PRODUCTION
Why Do ECCO Texts Need To Be Keyboarded?
The page images that make up ECCO Online are displayed in a form legible to human users, but computers themselves
cannot always see the words on ECCO's pages as clearly. As a result, the search tools that users have come to
associate with word processing and computer-based indices cannot sort the information on ECCO pages.

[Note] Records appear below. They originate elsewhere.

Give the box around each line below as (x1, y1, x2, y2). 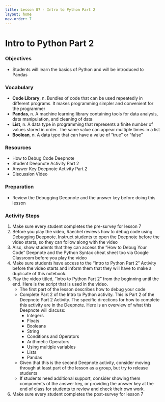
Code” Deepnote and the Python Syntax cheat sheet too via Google (12, 250, 149, 256)
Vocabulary (5, 84, 33, 91)
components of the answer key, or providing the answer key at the (19, 381, 154, 387)
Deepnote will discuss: (19, 307, 65, 313)
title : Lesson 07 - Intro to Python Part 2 (5, 7, 96, 12)
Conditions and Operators (27, 333, 80, 339)
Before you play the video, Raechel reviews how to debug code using (12, 229, 153, 235)
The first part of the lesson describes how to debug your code (19, 287, 146, 292)
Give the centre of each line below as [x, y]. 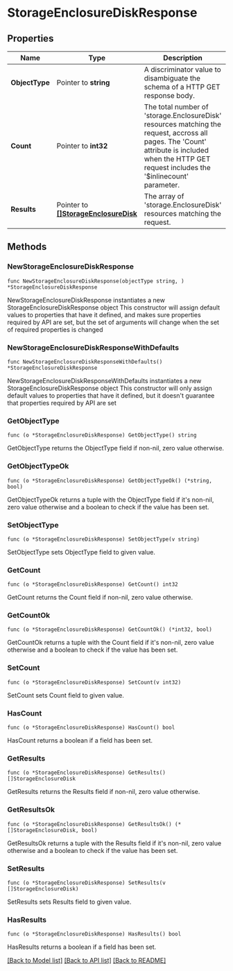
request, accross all [176, 133]
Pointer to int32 [82, 146]
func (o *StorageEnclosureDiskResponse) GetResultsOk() [89, 824]
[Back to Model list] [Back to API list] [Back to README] [87, 961]
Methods [27, 247]
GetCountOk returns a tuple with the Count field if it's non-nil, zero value [111, 643]
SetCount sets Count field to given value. [66, 695]
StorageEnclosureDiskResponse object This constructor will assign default [114, 307]
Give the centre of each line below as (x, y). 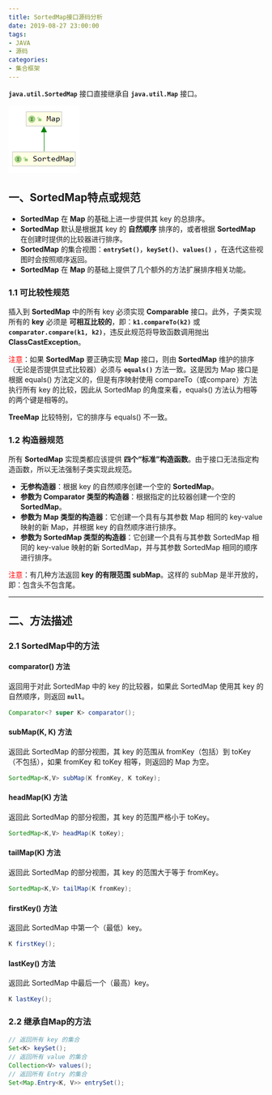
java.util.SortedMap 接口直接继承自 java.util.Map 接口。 (105, 93)
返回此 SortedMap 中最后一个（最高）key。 (81, 983)
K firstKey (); (32, 944)
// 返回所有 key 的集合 (44, 1040)
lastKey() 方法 (32, 963)
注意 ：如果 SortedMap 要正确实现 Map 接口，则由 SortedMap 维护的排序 (132, 359)
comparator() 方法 (39, 667)
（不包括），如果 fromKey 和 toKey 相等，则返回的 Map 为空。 (111, 762)
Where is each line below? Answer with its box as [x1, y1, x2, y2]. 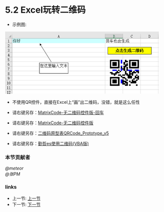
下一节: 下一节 [12, 201, 41, 207]
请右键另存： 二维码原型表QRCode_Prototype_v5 [12, 130, 109, 136]
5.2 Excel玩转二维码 [5, 4, 86, 16]
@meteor [5, 165, 24, 171]
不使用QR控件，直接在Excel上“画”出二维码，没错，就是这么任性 [12, 99, 140, 105]
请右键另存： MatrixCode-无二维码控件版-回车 [12, 109, 104, 115]
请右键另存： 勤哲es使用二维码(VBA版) [12, 140, 89, 146]
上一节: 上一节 [12, 195, 41, 201]
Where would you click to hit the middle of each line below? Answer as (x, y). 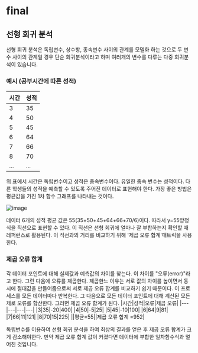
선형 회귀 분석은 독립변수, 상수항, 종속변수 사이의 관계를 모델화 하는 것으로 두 (94, 49)
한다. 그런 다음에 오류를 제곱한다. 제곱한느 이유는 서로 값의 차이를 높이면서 (97, 281)
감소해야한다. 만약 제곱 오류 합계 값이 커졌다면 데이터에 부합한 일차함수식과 (98, 336)
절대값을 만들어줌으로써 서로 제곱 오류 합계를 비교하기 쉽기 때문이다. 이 (98, 288)
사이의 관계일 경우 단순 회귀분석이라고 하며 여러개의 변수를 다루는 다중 (92, 57)
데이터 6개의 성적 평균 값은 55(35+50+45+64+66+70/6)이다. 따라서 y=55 (93, 220)
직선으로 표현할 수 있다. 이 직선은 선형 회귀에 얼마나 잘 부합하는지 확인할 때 (103, 228)
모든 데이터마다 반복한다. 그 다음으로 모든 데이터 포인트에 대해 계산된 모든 (106, 296)
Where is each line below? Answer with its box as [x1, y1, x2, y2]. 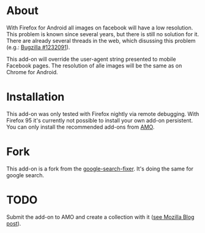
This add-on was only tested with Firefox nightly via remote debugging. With [6, 110, 199, 117]
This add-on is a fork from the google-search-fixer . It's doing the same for [6, 165, 194, 172]
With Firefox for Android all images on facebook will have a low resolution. [6, 24, 193, 31]
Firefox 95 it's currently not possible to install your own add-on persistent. [6, 116, 193, 124]
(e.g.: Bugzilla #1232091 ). [6, 44, 70, 51]
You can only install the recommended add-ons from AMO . [6, 123, 155, 131]
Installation [6, 90, 65, 104]
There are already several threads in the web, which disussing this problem [6, 37, 196, 44]
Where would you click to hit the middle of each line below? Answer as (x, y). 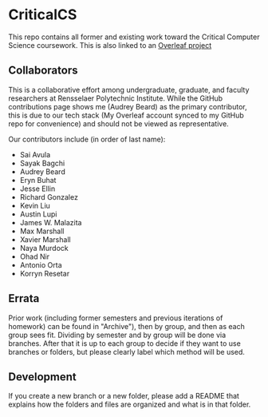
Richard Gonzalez (49, 197)
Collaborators (43, 71)
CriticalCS (43, 15)
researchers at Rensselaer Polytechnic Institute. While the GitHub (116, 98)
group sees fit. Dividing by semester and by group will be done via (117, 335)
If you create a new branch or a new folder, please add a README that (124, 396)
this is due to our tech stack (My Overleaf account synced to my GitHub (126, 115)
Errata (24, 298)
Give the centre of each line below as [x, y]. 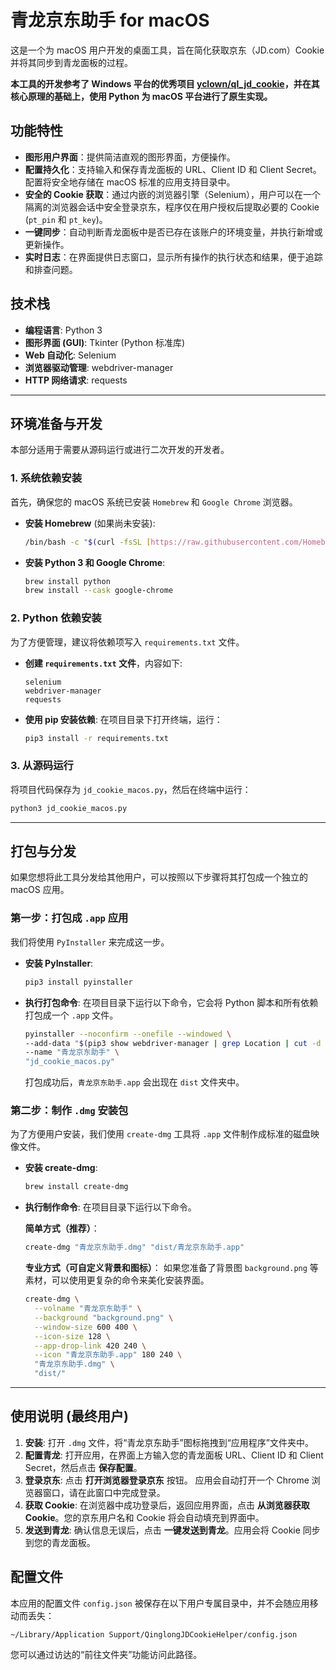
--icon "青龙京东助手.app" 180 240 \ [108, 1355]
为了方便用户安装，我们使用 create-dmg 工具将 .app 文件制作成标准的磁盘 [160, 1134]
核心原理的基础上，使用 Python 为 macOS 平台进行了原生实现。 [141, 96]
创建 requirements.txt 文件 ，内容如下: [103, 663]
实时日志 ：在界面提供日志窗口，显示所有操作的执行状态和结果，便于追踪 [173, 257]
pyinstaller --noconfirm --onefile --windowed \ [128, 1034]
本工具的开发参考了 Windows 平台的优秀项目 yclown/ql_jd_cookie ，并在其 [165, 83]
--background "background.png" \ [104, 1317]
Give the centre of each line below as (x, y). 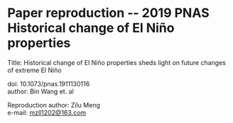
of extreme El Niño (34, 70)
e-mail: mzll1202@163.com (47, 112)
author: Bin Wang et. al (41, 91)
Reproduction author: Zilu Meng (54, 105)
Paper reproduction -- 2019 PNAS (108, 13)
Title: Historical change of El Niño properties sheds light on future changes (116, 62)
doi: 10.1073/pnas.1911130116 (49, 83)
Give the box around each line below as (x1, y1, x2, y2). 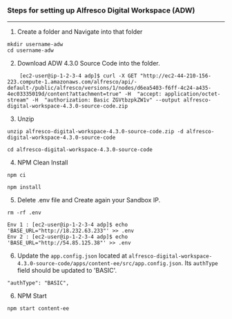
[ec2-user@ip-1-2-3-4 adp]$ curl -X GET (19, 72, 137, 79)
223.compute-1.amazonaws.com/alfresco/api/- (7, 79, 137, 86)
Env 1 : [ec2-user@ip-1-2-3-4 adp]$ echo (7, 222, 128, 229)
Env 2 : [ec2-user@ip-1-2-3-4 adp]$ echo (7, 233, 128, 240)
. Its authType (181, 259, 219, 267)
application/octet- (164, 90, 221, 98)
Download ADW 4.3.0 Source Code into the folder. (17, 59, 160, 68)
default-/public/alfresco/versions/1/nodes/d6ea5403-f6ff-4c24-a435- (7, 85, 212, 92)

In many cases, Optical Character Recognition (OCR) software can transform image files into text files; when a text's
lettering is not in a recognizable font, however, or when a page is otherwise obscured with ink smudges or wormholes, OCR
software does not always accurately render its image into a usable, searchable text. In order to make the Evans texts
completely readable and searchable in ways which will be most effective to modern users, given the many variations in
seventeenth and eighteenth century typefaces keyboarding, done by a person trained to identify the features of these texts,
actually proves most cost effective.
ECCO images will be accessible by fully searchable bibliographic records and OCR running behind the page images
(most OCR based products will not show the text they are searching because the prevalence of errors is thought to be
distracting to users). The reliability of the OCR for searching purposes remains an open question because of the nature
of the images being used. Gale is doing their best to optimize OCR accuracy, and report positive results. Nonetheless accurate OCR on materials of this nature is not easily accomplished, and even when the
average results are good, it is bound to be uneven (very good sections or texts and some very poor texts). It is
recognized that OCR provides cost effective access to a large corpus like ECCO the library community stands ready
to support efforts at Gale. That being said, there is benefit in creating an accurately keyboarded and
SGML/XML tagged subset of ECCO text that allows more certain searching and other features that fully support research
and instructional uses of this important corpus.
Why SGML Encoding?
SGML encoding marks the structure and parts of a text, which enables easy and sophisticated searching. While simply
being able to pick out keywords from an early American text is a remarkable step forward, SGML encoding allows users
to focus their queries more specifically. The tags added during the encoding process can, for example, permit users
to look for the occurrence of a word only in the marginal notes of ECCO texts, for non-English terms as they appear
in stage directions, or for proper names appearing in epigraphs.
Document Type Definition (DTD)
A DTD, or document type definition, provides guide to the various tags that may be used in encoding an XML/SGML
text, showing when and how these tags may be used. While DTDs generally follow a standard form, they can be modified
to fit the demands of an individual project.
Because ECCO contains so many different types of text, and because the corpus contains so many page images, the
Text Creation Partnership DTD Working Group determined that the DTD reflect a low and fairly generic level of tagging.
This practice, the Group decided, would move texts through the keyboarding process more quickly while also allowing for
additional tagging in the future.